What this task involves: Beginning at the line that includes "Relationships & Family Style Weddings" in the entries below, print each line exactly as it appears, through the last one.

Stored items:
=== Section Start ===

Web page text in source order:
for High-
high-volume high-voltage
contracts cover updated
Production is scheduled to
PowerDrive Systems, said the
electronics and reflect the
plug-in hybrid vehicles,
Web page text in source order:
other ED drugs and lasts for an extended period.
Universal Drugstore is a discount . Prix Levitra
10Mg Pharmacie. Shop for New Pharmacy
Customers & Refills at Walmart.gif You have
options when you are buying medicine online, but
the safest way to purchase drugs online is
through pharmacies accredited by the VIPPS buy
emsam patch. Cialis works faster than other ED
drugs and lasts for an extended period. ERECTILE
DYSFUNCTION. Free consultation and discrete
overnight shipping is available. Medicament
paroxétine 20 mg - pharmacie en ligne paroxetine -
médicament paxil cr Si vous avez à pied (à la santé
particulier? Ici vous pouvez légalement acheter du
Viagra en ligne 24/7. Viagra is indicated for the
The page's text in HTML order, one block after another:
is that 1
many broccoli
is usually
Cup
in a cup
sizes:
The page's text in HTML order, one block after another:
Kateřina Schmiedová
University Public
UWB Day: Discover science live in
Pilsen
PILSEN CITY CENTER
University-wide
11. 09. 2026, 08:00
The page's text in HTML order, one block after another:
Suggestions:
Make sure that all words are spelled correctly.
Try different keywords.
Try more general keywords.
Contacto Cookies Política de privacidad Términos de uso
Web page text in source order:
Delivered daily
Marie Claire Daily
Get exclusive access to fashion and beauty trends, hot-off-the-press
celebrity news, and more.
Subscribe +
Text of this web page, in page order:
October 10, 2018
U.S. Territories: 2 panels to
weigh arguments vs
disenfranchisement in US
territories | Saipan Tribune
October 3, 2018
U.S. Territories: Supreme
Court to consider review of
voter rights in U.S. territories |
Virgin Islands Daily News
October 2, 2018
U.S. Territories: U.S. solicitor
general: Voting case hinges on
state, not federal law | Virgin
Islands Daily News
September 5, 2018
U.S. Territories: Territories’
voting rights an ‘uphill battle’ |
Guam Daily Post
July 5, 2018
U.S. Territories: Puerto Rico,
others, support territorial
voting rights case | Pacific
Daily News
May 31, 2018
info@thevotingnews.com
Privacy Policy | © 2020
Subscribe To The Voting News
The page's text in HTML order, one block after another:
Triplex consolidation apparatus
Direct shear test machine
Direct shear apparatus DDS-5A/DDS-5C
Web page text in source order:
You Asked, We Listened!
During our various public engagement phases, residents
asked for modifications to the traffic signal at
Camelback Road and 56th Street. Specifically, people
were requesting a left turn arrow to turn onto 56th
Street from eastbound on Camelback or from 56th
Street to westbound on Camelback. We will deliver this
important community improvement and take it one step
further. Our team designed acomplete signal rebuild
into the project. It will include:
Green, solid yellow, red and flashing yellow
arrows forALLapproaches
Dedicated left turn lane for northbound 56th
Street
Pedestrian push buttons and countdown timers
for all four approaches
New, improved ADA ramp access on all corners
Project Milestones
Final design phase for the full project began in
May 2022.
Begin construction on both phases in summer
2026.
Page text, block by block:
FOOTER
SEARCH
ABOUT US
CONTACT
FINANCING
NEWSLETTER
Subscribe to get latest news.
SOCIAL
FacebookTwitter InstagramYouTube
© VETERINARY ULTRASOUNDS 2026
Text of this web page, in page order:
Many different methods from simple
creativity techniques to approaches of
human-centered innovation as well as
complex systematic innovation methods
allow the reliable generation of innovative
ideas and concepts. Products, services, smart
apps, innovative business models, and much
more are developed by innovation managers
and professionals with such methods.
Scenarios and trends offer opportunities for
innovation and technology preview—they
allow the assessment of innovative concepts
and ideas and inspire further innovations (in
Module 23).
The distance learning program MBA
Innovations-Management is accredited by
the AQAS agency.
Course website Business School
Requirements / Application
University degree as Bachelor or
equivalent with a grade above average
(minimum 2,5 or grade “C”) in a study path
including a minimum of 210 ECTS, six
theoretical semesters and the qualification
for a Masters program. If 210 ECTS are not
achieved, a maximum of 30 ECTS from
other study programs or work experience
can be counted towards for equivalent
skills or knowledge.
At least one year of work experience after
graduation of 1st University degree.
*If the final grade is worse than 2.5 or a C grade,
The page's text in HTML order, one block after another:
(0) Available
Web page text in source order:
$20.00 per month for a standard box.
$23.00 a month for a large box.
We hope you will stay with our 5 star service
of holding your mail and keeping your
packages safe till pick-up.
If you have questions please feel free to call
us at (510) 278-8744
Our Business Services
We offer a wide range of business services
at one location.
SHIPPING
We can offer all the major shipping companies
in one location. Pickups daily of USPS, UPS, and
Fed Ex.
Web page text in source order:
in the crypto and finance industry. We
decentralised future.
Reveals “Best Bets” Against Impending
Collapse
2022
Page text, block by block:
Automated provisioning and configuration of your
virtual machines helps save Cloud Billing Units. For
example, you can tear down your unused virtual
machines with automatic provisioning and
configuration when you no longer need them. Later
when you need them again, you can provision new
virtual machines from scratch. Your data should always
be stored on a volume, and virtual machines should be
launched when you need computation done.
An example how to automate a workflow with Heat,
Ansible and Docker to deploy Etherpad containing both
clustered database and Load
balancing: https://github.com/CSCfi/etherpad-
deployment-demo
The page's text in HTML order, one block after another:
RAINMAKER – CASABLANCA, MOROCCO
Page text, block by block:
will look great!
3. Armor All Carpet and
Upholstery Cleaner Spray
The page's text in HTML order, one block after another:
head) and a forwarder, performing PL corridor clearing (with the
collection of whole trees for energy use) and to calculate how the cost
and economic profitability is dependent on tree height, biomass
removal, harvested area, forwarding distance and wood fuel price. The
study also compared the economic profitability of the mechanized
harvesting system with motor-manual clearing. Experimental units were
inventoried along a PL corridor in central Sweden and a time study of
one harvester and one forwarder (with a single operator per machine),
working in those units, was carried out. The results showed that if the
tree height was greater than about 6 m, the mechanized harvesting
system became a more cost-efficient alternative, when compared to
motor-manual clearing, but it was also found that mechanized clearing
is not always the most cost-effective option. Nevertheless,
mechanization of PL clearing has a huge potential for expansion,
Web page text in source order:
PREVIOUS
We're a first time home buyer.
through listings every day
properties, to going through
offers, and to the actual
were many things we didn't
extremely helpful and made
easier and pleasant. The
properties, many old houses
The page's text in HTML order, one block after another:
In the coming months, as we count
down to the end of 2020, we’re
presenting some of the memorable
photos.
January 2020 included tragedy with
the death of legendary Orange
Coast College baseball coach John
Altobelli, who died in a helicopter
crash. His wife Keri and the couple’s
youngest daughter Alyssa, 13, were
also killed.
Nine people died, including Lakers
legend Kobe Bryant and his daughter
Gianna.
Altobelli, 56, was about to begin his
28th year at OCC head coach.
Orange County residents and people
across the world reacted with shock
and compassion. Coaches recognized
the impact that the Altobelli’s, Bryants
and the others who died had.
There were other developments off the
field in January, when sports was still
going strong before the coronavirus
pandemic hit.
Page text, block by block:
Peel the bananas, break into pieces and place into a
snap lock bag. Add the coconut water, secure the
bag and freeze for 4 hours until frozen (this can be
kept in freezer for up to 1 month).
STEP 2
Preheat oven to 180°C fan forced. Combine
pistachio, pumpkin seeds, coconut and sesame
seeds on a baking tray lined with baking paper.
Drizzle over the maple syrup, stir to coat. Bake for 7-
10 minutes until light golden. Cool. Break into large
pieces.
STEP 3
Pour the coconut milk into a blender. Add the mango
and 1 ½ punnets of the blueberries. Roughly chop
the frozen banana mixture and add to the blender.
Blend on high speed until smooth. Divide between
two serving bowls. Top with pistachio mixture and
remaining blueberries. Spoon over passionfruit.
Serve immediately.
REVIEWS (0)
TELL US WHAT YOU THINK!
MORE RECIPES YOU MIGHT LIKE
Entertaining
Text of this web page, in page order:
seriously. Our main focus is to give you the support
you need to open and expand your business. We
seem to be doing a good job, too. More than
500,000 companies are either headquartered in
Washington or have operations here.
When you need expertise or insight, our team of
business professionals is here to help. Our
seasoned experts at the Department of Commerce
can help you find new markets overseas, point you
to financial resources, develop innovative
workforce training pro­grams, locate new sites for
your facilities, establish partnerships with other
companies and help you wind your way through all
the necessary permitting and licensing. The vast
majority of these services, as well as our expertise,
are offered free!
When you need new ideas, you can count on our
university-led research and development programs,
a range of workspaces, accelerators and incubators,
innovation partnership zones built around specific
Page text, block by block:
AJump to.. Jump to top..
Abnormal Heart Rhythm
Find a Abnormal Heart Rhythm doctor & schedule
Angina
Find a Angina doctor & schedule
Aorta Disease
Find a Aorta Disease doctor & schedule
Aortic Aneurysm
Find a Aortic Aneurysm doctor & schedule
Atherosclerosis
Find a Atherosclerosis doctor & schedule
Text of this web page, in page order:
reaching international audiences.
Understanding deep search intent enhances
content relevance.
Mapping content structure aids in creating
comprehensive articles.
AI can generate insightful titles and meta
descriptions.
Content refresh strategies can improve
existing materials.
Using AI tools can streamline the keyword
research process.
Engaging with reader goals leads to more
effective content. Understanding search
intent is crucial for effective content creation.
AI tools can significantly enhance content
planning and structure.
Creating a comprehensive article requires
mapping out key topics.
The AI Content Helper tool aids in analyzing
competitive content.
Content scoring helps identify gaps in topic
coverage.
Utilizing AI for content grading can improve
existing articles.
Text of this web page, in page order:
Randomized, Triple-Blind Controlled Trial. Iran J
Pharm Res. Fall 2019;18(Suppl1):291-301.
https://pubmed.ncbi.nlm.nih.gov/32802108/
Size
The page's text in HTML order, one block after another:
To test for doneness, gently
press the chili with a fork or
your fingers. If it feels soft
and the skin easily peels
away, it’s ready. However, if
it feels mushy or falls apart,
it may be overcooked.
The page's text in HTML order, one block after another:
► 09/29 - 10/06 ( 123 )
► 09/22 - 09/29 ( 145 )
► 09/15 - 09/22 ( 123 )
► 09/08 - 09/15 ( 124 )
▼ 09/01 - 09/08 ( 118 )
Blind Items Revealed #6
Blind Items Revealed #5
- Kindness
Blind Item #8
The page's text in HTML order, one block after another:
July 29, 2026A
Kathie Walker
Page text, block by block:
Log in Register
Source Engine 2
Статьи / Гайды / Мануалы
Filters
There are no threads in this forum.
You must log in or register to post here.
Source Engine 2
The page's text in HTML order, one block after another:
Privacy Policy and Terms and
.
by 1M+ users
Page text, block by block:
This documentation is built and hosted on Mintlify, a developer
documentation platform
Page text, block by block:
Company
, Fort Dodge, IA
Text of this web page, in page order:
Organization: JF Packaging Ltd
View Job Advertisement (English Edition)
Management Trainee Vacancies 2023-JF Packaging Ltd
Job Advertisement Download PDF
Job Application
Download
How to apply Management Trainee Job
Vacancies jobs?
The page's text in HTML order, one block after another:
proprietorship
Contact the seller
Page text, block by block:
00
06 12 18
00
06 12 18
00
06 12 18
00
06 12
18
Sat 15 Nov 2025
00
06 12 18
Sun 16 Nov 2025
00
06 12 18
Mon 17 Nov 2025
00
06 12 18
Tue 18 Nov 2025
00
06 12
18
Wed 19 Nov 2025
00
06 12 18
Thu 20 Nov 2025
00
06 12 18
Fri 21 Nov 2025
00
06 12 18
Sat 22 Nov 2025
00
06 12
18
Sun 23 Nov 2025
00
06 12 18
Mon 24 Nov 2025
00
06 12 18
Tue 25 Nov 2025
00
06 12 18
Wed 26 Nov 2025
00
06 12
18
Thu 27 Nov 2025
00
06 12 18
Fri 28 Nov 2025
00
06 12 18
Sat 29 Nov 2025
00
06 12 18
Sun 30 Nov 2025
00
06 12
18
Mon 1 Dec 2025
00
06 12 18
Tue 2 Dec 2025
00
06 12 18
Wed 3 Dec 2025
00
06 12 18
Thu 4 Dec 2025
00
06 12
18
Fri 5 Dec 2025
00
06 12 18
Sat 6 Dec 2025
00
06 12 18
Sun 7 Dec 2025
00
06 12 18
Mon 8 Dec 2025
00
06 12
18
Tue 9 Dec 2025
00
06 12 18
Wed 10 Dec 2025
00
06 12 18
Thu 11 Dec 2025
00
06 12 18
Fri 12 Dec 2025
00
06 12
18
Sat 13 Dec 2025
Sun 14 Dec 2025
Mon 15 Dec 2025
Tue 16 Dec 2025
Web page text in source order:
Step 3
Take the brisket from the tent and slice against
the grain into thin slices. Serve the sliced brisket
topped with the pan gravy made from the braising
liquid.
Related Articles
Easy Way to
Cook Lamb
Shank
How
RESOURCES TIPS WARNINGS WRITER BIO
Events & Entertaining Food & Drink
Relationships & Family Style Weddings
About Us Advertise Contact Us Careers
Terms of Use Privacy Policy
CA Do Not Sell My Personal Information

=== Section End ===

Exercise output:
Relationships & Family Style Weddings
About Us Advertise Contact Us Careers
Terms of Use Privacy Policy
CA Do Not Sell My Personal Information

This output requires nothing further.